> **TASK BRIEF**
Every entry needs to be written out again exactly, with its pictures removed.

Data items:
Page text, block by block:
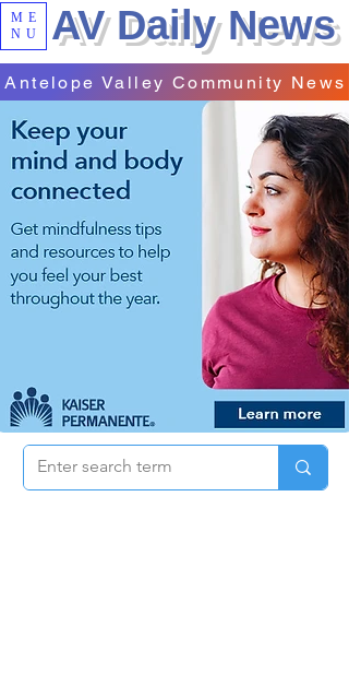
ME
NU
AV Daily News
Antelope Valley Community News
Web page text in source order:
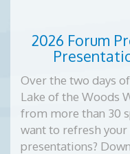
2026 Forum
Over the two days
Lake of the Woods
from more than 30
want to refresh
presentations?
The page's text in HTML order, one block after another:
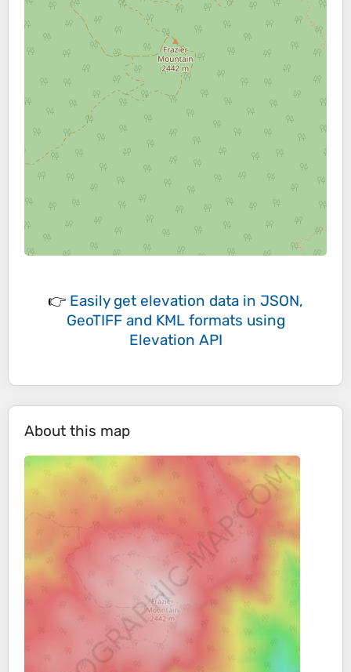
👉 Easily get elevation data in JSON,
GeoTIFF and KML formats using
Elevation API
About this map
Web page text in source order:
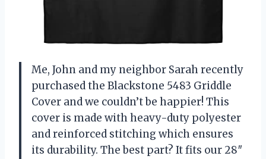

> **SOLVED PROBLEM**
Page text, block by block:
ME
NU
AV Daily News
Antelope Valley Community News
Web page text in source order:
2026 Forum
Over the two days
Lake of the Woods
from more than 30
want to refresh
presentations?
The page's text in HTML order, one block after another:
👉 Easily get elevation data in JSON,
GeoTIFF and KML formats using
Elevation API
About this map
Web page text in source order:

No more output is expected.